I have constructed a machine-learning computer with two RTX 2070 SUPER GPUs connected with SLI Bridge (Windows).
I have benchmarked the system using http://ai-benchmark.com/alpha and got impressive results.
I then tried the same benchmark test on a GPU enabled tensor flow container:
using the “latest-gpu-py3-jupyter” tag.
I have then connected to this container as an interpreter to the same project in PyCharm(I mounted the project folder in the container).

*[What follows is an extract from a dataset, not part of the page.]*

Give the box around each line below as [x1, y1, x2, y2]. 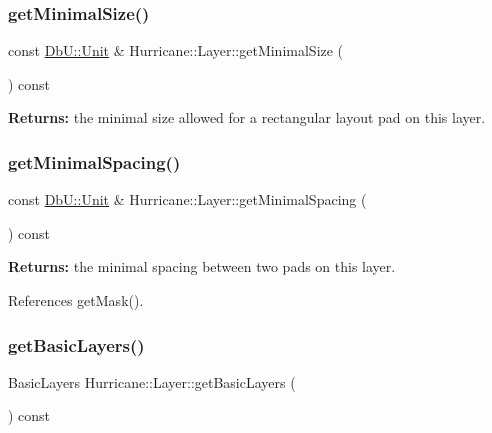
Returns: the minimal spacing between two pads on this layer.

When I run it, I get the error:
tensorflow.python.framework.errors_impl.ResourceExhaustedError: OOM when allocating tensor with shape[50,56,56,144] and type float on /job:localhost/replica:0/task:0/device:CPU:0 by allocator cpu
[[node MobilenetV2/expanded_conv_2/depthwise/BatchNorm/FusedBatchNorm (defined at usr/local/lib/python3.6/dist-packages/ai_benchmark/utils.py:238) ]]
Hint: If you want to see a list of allocated tensors when OOM happens, add report_tensor_allocations_upon_oom to RunOptions for current allocation info.
This error relates to the exhaustion of GPU memory inside the container.
Why is the GPU on the windows host successfully handle the computation and the GPU on the Linux container exhaust the memory?
What makes this difference? is that related to memory allocation in the container?
Your help is highly appreciated,